==== EXERCISE INPUT

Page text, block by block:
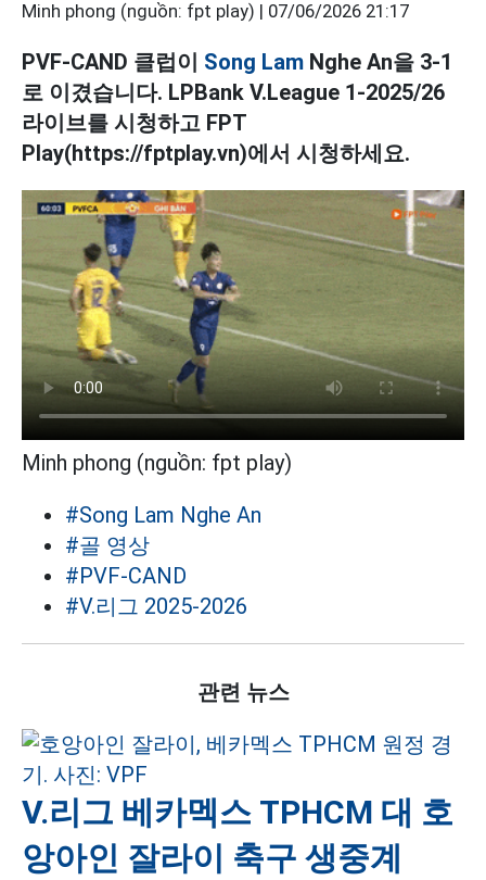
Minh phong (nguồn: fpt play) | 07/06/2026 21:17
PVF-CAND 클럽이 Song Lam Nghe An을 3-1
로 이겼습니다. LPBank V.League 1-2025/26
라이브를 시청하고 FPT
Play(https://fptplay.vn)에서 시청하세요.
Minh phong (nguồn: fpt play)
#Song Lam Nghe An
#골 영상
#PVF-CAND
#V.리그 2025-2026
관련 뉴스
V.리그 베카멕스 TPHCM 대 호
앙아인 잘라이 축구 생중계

========
==== EXERCISE INPUT

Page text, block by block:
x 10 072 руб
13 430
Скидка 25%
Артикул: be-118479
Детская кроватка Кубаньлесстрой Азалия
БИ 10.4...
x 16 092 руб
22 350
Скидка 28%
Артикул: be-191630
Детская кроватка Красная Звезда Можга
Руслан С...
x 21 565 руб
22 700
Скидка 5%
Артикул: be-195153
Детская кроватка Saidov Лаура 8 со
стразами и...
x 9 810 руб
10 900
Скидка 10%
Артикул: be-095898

========

■ PROBLEM ■
All lines of the records above that carry the word "phong" should be listed.

■ YOUR RESPONSE ■
Minh phong (nguồn: fpt play) | 07/06/2026 21:17
Minh phong (nguồn: fpt play)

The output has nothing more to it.